Car accident claim without a lawyer? Read this.
None of us like the ads some lawyers run on TV, seeking clients with personal injury claims. The alternative, though, can be catastrophic. Here is one example, taken from the Michigan Court of Appeals in April of 2009: The case is Tammy Johnson, Guardian of Nancy Eastman v. Wausau Insurance Company and Nationwide Indemnity, Inc.
In 1983, Nancy Eastman suffered profound brain injury at ten months old in a car accident. Under Michigan law, she was entitled to full lifetime medical benefits, including hourly attendant care, as needed. It is undisputed that the brain injured child required 24 hour care. Her parents could not provide that care when she came home from the hospital, so Dorothy Bencheck assumed her care and ultimately became her guardian. Bencheck was paid $20.00 per day by Wausau/Nationwide to care for Nancy. She repeatedly asked if she was entitled to any other financial support and was told by the adjuster, one Albert Abdey, that she was not entitled to anything else.
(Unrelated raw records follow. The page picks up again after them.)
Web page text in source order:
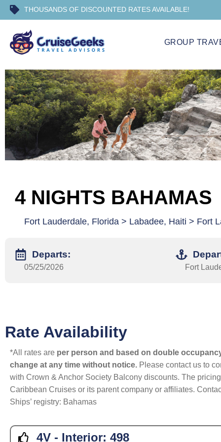
THOUSANDS OF DISCOUNTED RATES AVAILABLE!
GROUP
4 NIGHTS BAHAMAS
Fort Lauderdale, Florida > Labadee, Haiti > Fort
Departs:
05/25/2026 Fort
Rate Availability
*All rates are per person and based on double
change at any time without notice. Please contact us to
with Crown & Anchor Society Balcony discounts. The
Caribbean Cruises or its parent company or affiliates.
Ships’ registry: Bahamas
4V - Interior: 498

Abdey admitted this was true and justified his misrepresentations by asserting that he didn't want to turn the guardianship into a "job". He never informed Bencheck of her right to receive hourly attendant care, told her she had received all she would get from Wausau/Nationwide, and told her that if she needed money, she should raid the $37,000 "pain and suffering" settlement the insurer had paid the child. The Probate Court rejected that request and in financial difficulty, Bencheck had to give up caring for Nancy in 1989. In 1990, Tammy Johnson assumed Nancy's care; Wausau/Nationwide did not tell her of Nancy's entitlement to lifetime attendant care, but it did make the generous gesture of increasing her per diem from $20.00 per day to $21.00!
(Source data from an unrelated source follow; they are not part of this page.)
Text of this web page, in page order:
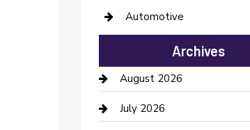
Automotive
Automotive Services
Bail bonds service
barber shops
Archives
August 2026
July 2026
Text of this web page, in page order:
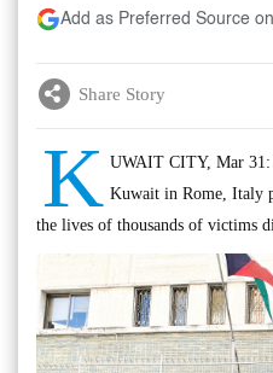
Add as Preferred Source
Share Story
K UWAIT CITY, Mar 31:
Kuwait in Rome, Italy
the lives of thousands of victims
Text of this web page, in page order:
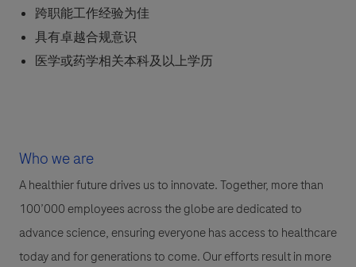
跨职能工作经验为佳
具有卓越合规意识
医学或药学相关本科及以上学历
Who we are
A healthier future drives us to innovate. Together, more than
100’000 employees across the globe are dedicated to
advance science, ensuring everyone has access to healthcare
today and for generations to come. Our efforts result in more

In 2006, Johnson spoke to a lawyer and learned for the first time that she should have been paid about $10.00 per hour for caring for Nancy. She learned for the first time that she could hire respite care for vacations or weekends at a reasonable market rate, or even retain someone on a regular basis to take a shift caring for Nancy. She sued Nationwide/Wausau for fraud and misrepresentation and sought payment of the (literally) hundreds of thousands of dollars that it had improperly refused to pay her.
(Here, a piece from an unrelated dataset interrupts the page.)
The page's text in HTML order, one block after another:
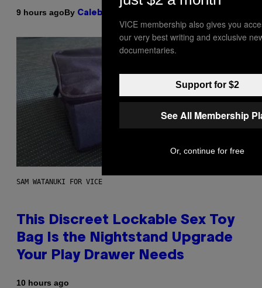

The Court of Appeals rejected Johnson's claim for benefits more than one year old. Even though Judge Henry Saad (the compassion-less insurance apologist who never met a consumer claim or victim that he didn't enjoy repudiating) and his panel of the Court of Appeals acknowledged that Nancy's guardians had been lied to by Wausau/Nationwide, it refused to allow the claim to go to a jury. It held that "assuming Abdey made a fraudulent misrepresentation...[the guardians] cannot establish that [they] relied" on his lie. The panel suggested that since Nancy's guardians could have consulted with a lawyer and learned that they were being lied to, they had no recourse against the insurer.
So, the next time an insurer suggests you are "in good hands" and don't need independent advice in dealing with adjusters or agents, give this case some thought. Not only does the insurer have no duty to tell you what you are owed; you can't even hold it responsible for fraudulent misrepresentations. Even if you are a brain-damaged child owed hundreds of thousands of dollars of daily care.